As a child, the Nobel Prize-winning physicist Richard Feynman asked his father why a ball in his toy wagon moved backward whenever he pulled the wagon forward. His father said that the answer lay in the tendency of moving things to keep moving, and of stationary things to stay put. "This tendency is called inertia," said Feynman senior. Then, with uncommon wisdom, he added: "But nobody knows why it is true."

My question is: what causes inertia, working as a force
opposite to the force by which the particle is influenced?

My answer is: read this page.


In this document, the word mass is frequently used.

The word mass is one of the most diffuse words in science.
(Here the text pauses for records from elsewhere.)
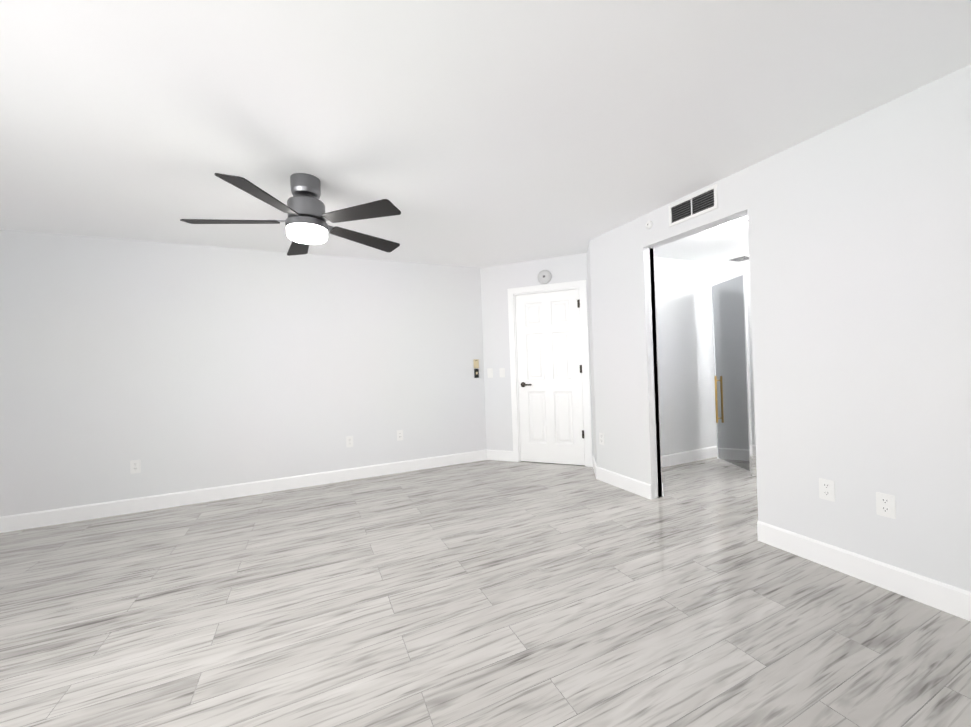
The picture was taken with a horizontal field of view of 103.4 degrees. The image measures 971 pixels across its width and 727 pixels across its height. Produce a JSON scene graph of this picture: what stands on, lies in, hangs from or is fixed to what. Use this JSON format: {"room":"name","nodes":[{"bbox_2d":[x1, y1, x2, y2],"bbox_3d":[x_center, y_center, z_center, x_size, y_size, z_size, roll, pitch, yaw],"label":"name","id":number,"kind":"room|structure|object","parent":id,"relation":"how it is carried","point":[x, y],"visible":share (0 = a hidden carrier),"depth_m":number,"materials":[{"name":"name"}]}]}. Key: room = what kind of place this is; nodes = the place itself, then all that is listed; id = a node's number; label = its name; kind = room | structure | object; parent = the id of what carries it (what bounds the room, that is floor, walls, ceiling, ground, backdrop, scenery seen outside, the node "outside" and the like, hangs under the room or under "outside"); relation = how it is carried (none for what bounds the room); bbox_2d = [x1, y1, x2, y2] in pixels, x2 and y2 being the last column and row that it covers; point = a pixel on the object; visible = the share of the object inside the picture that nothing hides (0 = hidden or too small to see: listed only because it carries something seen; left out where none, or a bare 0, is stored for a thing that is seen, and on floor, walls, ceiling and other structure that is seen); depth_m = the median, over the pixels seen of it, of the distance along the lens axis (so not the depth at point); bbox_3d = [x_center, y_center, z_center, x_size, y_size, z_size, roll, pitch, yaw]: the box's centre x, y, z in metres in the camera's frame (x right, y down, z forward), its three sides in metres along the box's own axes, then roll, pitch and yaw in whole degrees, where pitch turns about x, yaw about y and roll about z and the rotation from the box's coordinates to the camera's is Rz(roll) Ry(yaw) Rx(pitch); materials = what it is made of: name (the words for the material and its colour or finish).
{"room":"empty bedroom","nodes":[
{"label":"empty bedroom","id":0,"kind":"room"},
{"bbox_2d":[0,230,486,516],"bbox_3d":[-2.270,0.079,3.828,5.013,2.400,0.120,-2,0,-25],"label":"wall","id":1,"kind":"structure","parent":0,"point":[173,367],"depth_m":3.63,"materials":[{"name":"paint"}]},
{"bbox_2d":[130,460,140,473],"bbox_3d":[-3.080,0.908,3.372,0.070,0.115,0.008,-2,0,-25],"label":"electrical outlet","id":2,"kind":"object","parent":1,"relation":"attached to","point":[135,466],"visible":1,"depth_m":3.37,"materials":[{"name":"white plastic"}]},
{"bbox_2d":[0,449,513,532],"bbox_3d":[-1.999,1.208,3.719,5.044,0.125,0.270,-2,0,-25],"label":"baseboard","id":3,"kind":"structure","parent":1,"relation":"attached to","point":[23,521],"depth_m":3.64,"materials":[{"name":"white wood"}]},
{"bbox_2d":[346,436,352,446],"bbox_3d":[-1.459,0.841,4.117,0.070,0.115,0.008,-2,0,-25],"label":"electrical outlet","id":4,"kind":"object","parent":1,"relation":"attached to","point":[349,441],"visible":1,"depth_m":4.12,"materials":[{"name":"white plastic"}]},
{"bbox_2d":[397,430,402,440],"bbox_3d":[-0.969,0.814,4.343,0.070,0.115,0.008,-2,0,-25],"label":"electrical outlet","id":5,"kind":"object","parent":1,"relation":"attached to","point":[399,435],"visible":1,"depth_m":4.34,"materials":[{"name":"white plastic"}]},
{"bbox_2d":[473,359,478,377],"bbox_3d":[-0.119,0.062,4.736,0.068,0.224,0.025,-2,0,-25],"label":"switch","id":6,"kind":"object","parent":1,"relation":"attached to","point":[476,365],"visible":1,"depth_m":4.73,"materials":[{"name":"beige plastic"}]},
{"bbox_2d":[0,456,970,726],"bbox_3d":[1.393,1.191,2.564,10.900,0.080,5.800,-2,0,-25],"label":"floor","id":7,"kind":"structure","parent":0,"point":[502,594],"depth_m":1.81,"materials":[{"name":"grey laminate"}]},
{"bbox_2d":[0,0,970,267],"bbox_3d":[-0.783,-1.215,1.605,6.300,0.080,5.800,-2,0,-25],"label":"ceiling","id":8,"kind":"structure","parent":0,"point":[478,132],"depth_m":1.77,"materials":[{"name":"paint"}]},
{"bbox_2d":[180,173,400,255],"bbox_3d":[-1.159,-0.972,2.444,1.299,0.378,1.282,-2,0,-25],"label":"fan","id":9,"kind":"object","parent":8,"relation":"hanging from","point":[306,224],"visible":1,"depth_m":2.33,"materials":[{"name":"grey metal"}]},
{"bbox_2d":[480,253,593,455],"bbox_3d":[0.617,-0.022,4.592,1.459,2.400,0.120,-2,0,23],"label":"wall","id":10,"kind":"structure","parent":0,"point":[497,281],"depth_m":4.70,"materials":[{"name":"paint"}]},
{"bbox_2d":[487,368,492,377],"bbox_3d":[0.057,0.118,4.756,0.070,0.115,0.012,-2,0,23],"label":"light switch","id":11,"kind":"object","parent":10,"relation":"attached to","point":[490,372],"visible":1,"depth_m":4.75,"materials":[{"name":"white plastic"}]},
{"bbox_2d":[499,368,504,376],"bbox_3d":[0.204,0.113,4.695,0.070,0.115,0.012,-2,0,23],"label":"light switch","id":12,"kind":"object","parent":10,"relation":"attached to","point":[502,372],"visible":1,"depth_m":4.69,"materials":[{"name":"white plastic"}]},
{"bbox_2d":[538,270,551,283],"bbox_3d":[0.685,-1.010,4.462,0.164,0.164,0.042,-2,0,23],"label":"smoke detector","id":13,"kind":"object","parent":10,"relation":"attached to","point":[544,276],"visible":1,"depth_m":4.44,"materials":[{"name":"grey plastic"}]},
{"bbox_2d":[507,280,592,466],"bbox_3d":[0.758,0.126,4.527,0.930,2.095,0.136,-2,0,23],"label":"door frame","id":14,"kind":"structure","parent":10,"relation":"attached to","point":[580,285],"depth_m":4.42,"materials":[{"name":"white wood"}]},
{"bbox_2d":[515,289,584,464],"bbox_3d":[0.743,0.166,4.478,0.762,1.999,0.090,-2,0,23],"label":"door","id":15,"kind":"structure","parent":10,"relation":"in","point":[550,377],"depth_m":4.48,"materials":[{"name":"white paint"},{"name":"wood"},{"name":"dark bronze"}]},
{"bbox_2d":[587,244,596,463],"bbox_3d":[1.199,-0.042,4.113,0.120,2.400,0.547,-2,0,11],"label":"wall","id":16,"kind":"structure","parent":0,"point":[591,354],"depth_m":4.06,"materials":[{"name":"paint"}]},
{"bbox_2d":[649,248,661,497],"bbox_3d":[1.323,-0.047,3.576,0.050,2.400,0.640,-2,0,-25],"label":"wall","id":17,"kind":"structure","parent":0,"point":[656,368],"depth_m":3.29,"materials":[{"name":"paint"}]},
{"bbox_2d":[654,257,729,455],"bbox_3d":[2.160,-0.076,4.379,2.150,2.400,0.120,-2,0,-25],"label":"wall","id":18,"kind":"structure","parent":0,"point":[685,355],"depth_m":4.37,"materials":[{"name":"paint"}]},
{"bbox_2d":[661,446,716,467],"bbox_3d":[2.174,1.062,4.293,2.030,0.125,0.014,-2,0,-25],"label":"baseboard","id":19,"kind":"structure","parent":18,"relation":"attached to","point":[708,452],"depth_m":4.34,"materials":[{"name":"white wood"}]},
{"bbox_2d":[711,273,752,475],"bbox_3d":[2.594,0.109,4.054,0.282,2.000,0.531,-2,0,-25],"label":"mirrored closet door","id":20,"kind":"structure","parent":18,"relation":"in","point":[731,372],"depth_m":4.01,"materials":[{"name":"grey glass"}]},
{"bbox_2d":[654,216,748,265],"bbox_3d":[3.814,-1.275,4.140,5.030,0.080,1.970,-2,0,-25],"label":"ceiling","id":21,"kind":"structure","parent":0,"point":[721,244],"depth_m":3.87,"materials":[{"name":"paint"}]},
{"bbox_2d":[727,220,747,227],"bbox_3d":[2.115,-1.169,3.210,0.150,0.012,0.150,-2,0,-25],"label":"recessed light","id":22,"kind":"object","parent":21,"relation":"in","point":[738,223],"visible":0.92,"depth_m":3.19,"materials":[{"name":"white plastic"}]},
{"bbox_2d":[726,255,748,261],"bbox_3d":[2.931,-1.198,4.378,0.240,0.011,0.220,-2,0,-25],"label":"ceiling vent","id":23,"kind":"object","parent":21,"relation":"in","point":[740,258],"visible":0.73,"depth_m":4.37,"materials":[{"name":"white metal"}]},
{"bbox_2d":[730,261,755,444],"bbox_3d":[3.201,-0.112,4.544,0.120,2.400,0.450,-2,0,-25],"label":"wall","id":24,"kind":"structure","parent":0,"point":[738,269],"depth_m":4.54,"materials":[{"name":"paint"}]},
{"bbox_2d":[752,445,755,455],"bbox_3d":[3.180,1.027,4.515,0.014,0.125,0.390,-2,0,-25],"label":"baseboard","id":25,"kind":"structure","parent":24,"relation":"attached to","point":[753,446],"depth_m":4.52,"materials":[{"name":"white wood"}]},
{"bbox_2d":[589,64,970,591],"bbox_3d":[1.976,-0.070,2.062,0.120,2.400,4.004,-2,0,-25],"label":"wall","id":26,"kind":"structure","parent":0,"point":[859,234],"depth_m":2.02,"materials":[{"name":"paint"}]},
{"bbox_2d":[599,433,604,444],"bbox_3d":[1.146,0.743,3.776,0.008,0.115,0.070,-2,0,-25],"label":"electrical outlet","id":27,"kind":"object","parent":26,"relation":"attached to","point":[601,439],"visible":1,"depth_m":3.77,"materials":[{"name":"white plastic"}]},
{"bbox_2d":[608,470,663,496],"bbox_3d":[1.397,1.089,3.575,0.018,0.125,0.610,-2,0,-25],"label":"baseboard","id":28,"kind":"structure","parent":26,"relation":"attached to","point":[641,487],"depth_m":3.42,"materials":[{"name":"white wood"}]},
{"bbox_2d":[645,221,652,228],"bbox_3d":[1.350,-1.149,3.171,0.022,0.064,0.064,-2,0,-25],"label":"detector","id":29,"kind":"object","parent":26,"relation":"attached to","point":[649,224],"visible":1,"depth_m":3.16,"materials":[{"name":"white plastic"}]},
{"bbox_2d":[668,184,717,226],"bbox_3d":[1.518,-1.153,2.820,0.010,0.165,0.390,-2,0,-25],"label":"air vent","id":30,"kind":"object","parent":26,"relation":"in","point":[695,205],"visible":1,"depth_m":2.80,"materials":[{"name":"white metal"}]},
{"bbox_2d":[819,478,834,501],"bbox_3d":[1.899,0.703,2.134,0.008,0.115,0.070,-2,0,-25],"label":"electrical outlet","id":31,"kind":"object","parent":26,"relation":"attached to","point":[826,489],"visible":1,"depth_m":2.13,"materials":[{"name":"white plastic"}]},
{"bbox_2d":[757,521,970,620],"bbox_3d":[2.239,1.058,1.414,0.014,0.125,2.320,-2,0,-25],"label":"baseboard","id":32,"kind":"structure","parent":26,"relation":"attached to","point":[948,598],"depth_m":1.95,"materials":[{"name":"white wood"}]},
{"bbox_2d":[876,492,895,518],"bbox_3d":[2.000,0.709,1.915,0.008,0.115,0.070,-2,0,-25],"label":"electrical outlet","id":33,"kind":"object","parent":26,"relation":"attached to","point":[885,505],"visible":1,"depth_m":1.91,"materials":[{"name":"white plastic"}]}
]}
To the layman, the concept of "mass" and weight are almost indistinguishable - massive objects are those that weigh a lot. To the first year physics student, "mass" is weight divided by a constant factor of 32 here on earth, but then weight is some other value everywhere else, while mass remains a constant. To the advanced physics student, "mass" may be all of the above - but it may also vary depending on velocity, and when the velocity reaches the speed of light (which it can't do) then it is no longer mass, it has become energy. In this document, the word "mass" will refer to the thought of "inertial mass", as initially intended by Newton when he first included it as a component of a classical mathematical equation. In that form, "mass" is simply a natural resistance to any change in the current state of motion of any specific part of existence.
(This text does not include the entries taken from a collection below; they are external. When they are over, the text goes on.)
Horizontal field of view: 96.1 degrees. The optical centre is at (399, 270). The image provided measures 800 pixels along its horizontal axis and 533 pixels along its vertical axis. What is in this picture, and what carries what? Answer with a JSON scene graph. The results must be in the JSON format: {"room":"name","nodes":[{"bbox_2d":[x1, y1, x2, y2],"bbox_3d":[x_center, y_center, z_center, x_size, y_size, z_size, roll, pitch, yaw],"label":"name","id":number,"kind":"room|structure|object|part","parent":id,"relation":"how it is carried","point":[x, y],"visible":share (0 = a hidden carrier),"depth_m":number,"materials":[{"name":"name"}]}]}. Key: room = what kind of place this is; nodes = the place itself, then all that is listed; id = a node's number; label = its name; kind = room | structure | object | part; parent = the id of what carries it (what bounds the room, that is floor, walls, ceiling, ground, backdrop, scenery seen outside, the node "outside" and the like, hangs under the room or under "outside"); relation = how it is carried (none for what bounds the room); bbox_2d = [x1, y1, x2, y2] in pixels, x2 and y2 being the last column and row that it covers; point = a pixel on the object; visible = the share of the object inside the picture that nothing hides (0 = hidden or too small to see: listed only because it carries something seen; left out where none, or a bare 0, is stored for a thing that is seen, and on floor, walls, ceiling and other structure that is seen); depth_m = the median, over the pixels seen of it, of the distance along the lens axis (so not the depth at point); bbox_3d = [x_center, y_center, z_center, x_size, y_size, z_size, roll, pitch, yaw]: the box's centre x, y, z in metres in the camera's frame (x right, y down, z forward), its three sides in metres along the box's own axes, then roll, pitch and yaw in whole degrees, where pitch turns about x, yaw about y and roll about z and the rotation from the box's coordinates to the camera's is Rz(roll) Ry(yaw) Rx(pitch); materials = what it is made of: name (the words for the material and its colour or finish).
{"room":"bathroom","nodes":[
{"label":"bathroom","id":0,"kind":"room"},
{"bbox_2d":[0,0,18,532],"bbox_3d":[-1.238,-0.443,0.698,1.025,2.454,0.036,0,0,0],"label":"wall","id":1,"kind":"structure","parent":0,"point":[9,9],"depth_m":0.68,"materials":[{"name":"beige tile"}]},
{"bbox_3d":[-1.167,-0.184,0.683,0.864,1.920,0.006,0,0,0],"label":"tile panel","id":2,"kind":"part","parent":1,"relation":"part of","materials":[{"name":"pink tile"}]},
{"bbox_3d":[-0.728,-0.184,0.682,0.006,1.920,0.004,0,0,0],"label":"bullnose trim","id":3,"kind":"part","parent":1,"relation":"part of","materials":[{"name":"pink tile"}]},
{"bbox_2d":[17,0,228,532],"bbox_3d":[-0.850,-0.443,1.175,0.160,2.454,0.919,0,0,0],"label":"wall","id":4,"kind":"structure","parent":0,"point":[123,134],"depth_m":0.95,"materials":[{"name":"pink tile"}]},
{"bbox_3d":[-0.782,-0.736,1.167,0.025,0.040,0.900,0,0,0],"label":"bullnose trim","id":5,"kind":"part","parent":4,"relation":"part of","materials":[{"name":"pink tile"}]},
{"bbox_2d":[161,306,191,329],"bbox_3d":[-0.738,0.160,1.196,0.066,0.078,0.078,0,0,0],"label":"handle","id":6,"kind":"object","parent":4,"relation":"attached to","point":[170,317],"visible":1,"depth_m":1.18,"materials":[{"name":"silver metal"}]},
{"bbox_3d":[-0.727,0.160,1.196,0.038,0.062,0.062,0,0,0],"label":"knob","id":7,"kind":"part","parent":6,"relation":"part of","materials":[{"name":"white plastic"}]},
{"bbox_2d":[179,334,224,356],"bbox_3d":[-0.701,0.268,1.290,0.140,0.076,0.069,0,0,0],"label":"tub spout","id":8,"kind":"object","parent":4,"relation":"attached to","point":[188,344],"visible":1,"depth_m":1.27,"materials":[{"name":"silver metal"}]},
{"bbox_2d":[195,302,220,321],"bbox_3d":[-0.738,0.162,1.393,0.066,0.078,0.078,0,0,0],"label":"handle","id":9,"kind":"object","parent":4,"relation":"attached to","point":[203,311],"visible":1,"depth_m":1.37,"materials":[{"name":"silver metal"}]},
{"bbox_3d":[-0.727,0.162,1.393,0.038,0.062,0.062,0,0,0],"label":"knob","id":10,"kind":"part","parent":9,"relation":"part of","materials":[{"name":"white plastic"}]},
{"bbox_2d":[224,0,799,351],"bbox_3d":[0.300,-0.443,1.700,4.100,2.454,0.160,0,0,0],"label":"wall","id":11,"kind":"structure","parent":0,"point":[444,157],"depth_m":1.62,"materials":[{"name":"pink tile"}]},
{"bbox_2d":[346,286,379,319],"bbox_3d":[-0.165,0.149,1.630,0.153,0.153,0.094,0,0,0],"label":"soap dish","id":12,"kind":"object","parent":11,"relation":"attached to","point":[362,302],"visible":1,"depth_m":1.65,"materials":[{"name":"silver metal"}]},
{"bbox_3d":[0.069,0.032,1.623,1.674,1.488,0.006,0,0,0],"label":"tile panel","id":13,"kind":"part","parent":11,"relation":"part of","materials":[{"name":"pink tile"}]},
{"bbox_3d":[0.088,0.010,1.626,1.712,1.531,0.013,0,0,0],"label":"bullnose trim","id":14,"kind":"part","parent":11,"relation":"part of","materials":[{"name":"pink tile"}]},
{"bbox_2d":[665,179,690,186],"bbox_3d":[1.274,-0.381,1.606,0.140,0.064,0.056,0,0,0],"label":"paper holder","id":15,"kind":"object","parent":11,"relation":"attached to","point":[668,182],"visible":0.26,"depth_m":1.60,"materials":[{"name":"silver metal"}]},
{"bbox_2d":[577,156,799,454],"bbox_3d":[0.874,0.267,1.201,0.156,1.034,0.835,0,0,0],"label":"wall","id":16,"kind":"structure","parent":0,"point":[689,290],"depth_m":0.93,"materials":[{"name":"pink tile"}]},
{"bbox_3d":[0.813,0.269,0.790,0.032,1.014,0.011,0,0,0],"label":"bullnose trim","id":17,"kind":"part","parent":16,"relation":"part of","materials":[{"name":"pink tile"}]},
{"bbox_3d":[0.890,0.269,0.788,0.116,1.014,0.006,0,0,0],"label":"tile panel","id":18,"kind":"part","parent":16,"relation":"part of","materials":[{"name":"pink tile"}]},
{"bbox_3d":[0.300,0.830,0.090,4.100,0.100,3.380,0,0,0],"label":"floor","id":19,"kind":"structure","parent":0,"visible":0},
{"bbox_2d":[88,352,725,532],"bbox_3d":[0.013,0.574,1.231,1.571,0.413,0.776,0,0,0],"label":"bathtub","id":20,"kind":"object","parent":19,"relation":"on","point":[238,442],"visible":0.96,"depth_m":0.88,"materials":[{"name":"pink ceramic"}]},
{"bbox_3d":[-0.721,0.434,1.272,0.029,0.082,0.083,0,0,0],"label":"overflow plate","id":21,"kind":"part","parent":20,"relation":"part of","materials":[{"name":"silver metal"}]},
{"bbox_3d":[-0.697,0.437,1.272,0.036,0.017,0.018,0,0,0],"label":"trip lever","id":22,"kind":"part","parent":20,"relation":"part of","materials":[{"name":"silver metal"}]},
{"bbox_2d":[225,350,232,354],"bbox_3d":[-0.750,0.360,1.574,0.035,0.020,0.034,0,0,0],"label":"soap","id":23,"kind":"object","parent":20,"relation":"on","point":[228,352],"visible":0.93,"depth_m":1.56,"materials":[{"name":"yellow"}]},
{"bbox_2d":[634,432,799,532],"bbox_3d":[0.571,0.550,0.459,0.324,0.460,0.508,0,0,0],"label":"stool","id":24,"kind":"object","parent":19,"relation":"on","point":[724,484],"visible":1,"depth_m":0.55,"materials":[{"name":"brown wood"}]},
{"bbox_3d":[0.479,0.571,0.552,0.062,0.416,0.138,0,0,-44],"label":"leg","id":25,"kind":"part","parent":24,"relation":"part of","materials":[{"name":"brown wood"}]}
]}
The physical cause of inertia

Since I found a new concept determination for energy, the definition of inertia has to be close because of  E=mic2.

Mass and energy are like the two sides of a coin. Mass always occurs together with energy, and energy always together with mass, according to the relation E=mic2.

  Energy and mass are like the two sides of a coin. What is this coin?


This coin is the momentum of the luxons! Energy and mass are only different sides, different aspects of the luxon momentum.

Since energy has been defined by the luxon momentum, mass must be defined by the luxon momentum, too. As everything consists of luxons, the relation  p = mic  or  mi = |p| / |c|  is universally true. Thus, instead of mass mi , simply  |p| / |c|  can be written.

I define:

mi : = | p | / |c |

Inertial mass is the amount of the luxon momentum with the dimension kg.

The common definition of the momentum  p:=miv  is, because of the universal validity of p=mic, actually the definition of mass. Nevertheless, the momentum can be defined with

The rest mass of a photon is zero. Light has its inertial mass only because of its movement. Here is a mass with movement as the condition for its existence. This becomes understandable only with the definition of mass by   mi : = |p| / |c|   , because there is no momentum without movement.

Only this definition makes clear, that not the mass of the luxons (which cannot exist without movement) is the peculiarity, although it seems so extraordinary to us: What we usually define with "mass" doesn't have to move in order to exist. The mass of my chair exists, although the chair is only standing in the corner.
The rest mass of a tardyon is a mass which seems to exist without movement. Actually, the rest mass, too, is based upon movement. The mass of a tardyon is the sum of the inertial masses of its inner luxons, which move with the velocity of light.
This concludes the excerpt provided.